2. Prior to the move, try to get a recommendation for a veterinarian in the new area and place an advanced call to check out their hours and services. Have current veterinarian records transferred to the new office. Also, scope out the area’s pet supply stores, dog parks, pet boutiques, groomers, etc…


3. If you are looking for a professional pet sitter in your new area go to petsit.com (Pet Sitters International) or www.petsitters.org (National Association of Professional Pet Sitters). Both sites have a pet sitter locator feature. If no pet sitters pop up in your area, get recommendations from the local vets in your new area, or your new neighbors.


4. Pack a few weeks' supply of your pet’s regular food and treats and transport it at the same time you bring your pet to the new home. This will give you a secure supply if you haven’t had time to locate where you can buy that particular pet food in your new area yet or if your moving truck is late and your pet food supplies were placed on the truck.


5. Try to keep the pet’s same activity and feeding routines as they had in the old home during the moving process. Be extra attentive to your pet’s behaviors to monitor how they are adjusting either on the road, or the first few days at the new location. Birds can be supersensitive to any change in routine and location so it is important that you help them feel like their normal routines are being kept. Birds can start feather picking when stressed so try to prevent this from happening in the first place. By keeping changes to a minimum you prevent stress and maintain a sense of normalcy. Spend extra time with your pet in the initial days. This will also reduce your own stress.

6. Depending on the type and temperament of your pet, try not to leave him/her home alone in the new location for long periods of time until you sense that they have adequately adjusted to their new digs and realize this is their new home. If initially home alone for long periods of time, they may feel that they have been abandoned or that you cannot find your own way back to them. Get the dog on a new walking route asap.


7. If your cats have been indoor/outdoor cats up to this point, this is a great opportunity to transition them to just being indoor cats. I will have an upcoming post on indoor/outdoor cats in the near future.


8. Make sure to give your pets lots of praise and attention when they interact positively with your new neighbors and visitors to the new home.


9. Work on managing your own stress level. The calmer you are, the more calm and secure your pet will most likely be. As most pet owners know, our pets pick up our anxiety so to help them stay calm, you be calm.


10. I strongly urge people, if at all possible, to not transport their pets via commercial airlines because they are put in the cargo area.

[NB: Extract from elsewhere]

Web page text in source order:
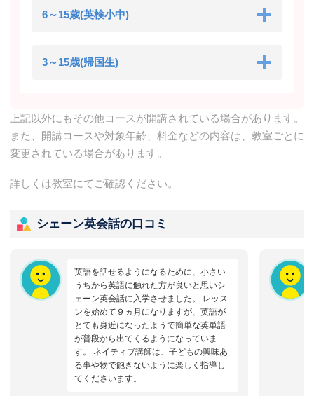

I've heard too many horror stories to feel comfortable recommending this option. If your pet is small, get a flight safety crate and keep them with you in the passenger seating area. Note that you will need vet papers and necessary shots and a plane ticket for your pet too. There are now private airlines that specifically transport pets so do some research on these. There are also pet ground transportation companies that will pick up your pet and drive them to their new location. Research these well so you can make an informed choice.


Being pro-active, well-planned, and mindful of all the aspects of a move can make the whole process easier on everyone.